======== Record set

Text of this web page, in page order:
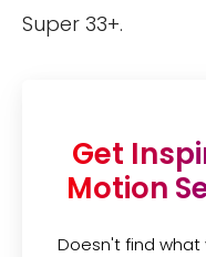
Super 33+.
Get
Motion
Doesn't find what
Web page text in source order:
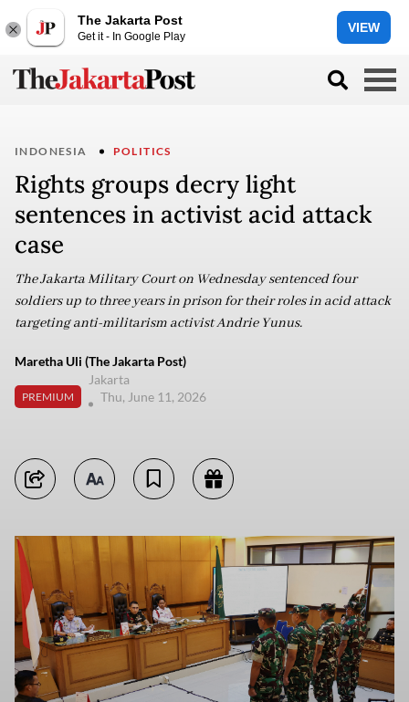
The Jakarta Post
Get it - In Google Play
VIEW
INDONESIA POLITICS
Rights groups decry light
sentences in activist acid attack
case
The Jakarta Military Court on Wednesday sentenced four
soldiers up to three years in prison for their roles in acid attack
targeting anti-militarism activist Andrie Yunus.
Maretha Uli (The Jakarta Post)
PREMIUM
Jakarta
Thu, June 11, 2026
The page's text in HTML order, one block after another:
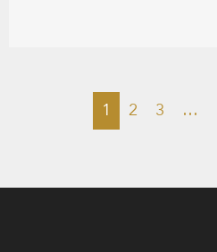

================

What to work on:
Reproduce the material word for word. Skip every picture it holds.

Result of the task:
Text of this web page, in page order:
Super 33+.
Get
Motion
Doesn't find what
Web page text in source order:
The Jakarta Post
Get it - In Google Play
VIEW
INDONESIA POLITICS
Rights groups decry light
sentences in activist acid attack
case
The Jakarta Military Court on Wednesday sentenced four
soldiers up to three years in prison for their roles in acid attack
targeting anti-militarism activist Andrie Yunus.
Maretha Uli (The Jakarta Post)
PREMIUM
Jakarta
Thu, June 11, 2026
The page's text in HTML order, one block after another:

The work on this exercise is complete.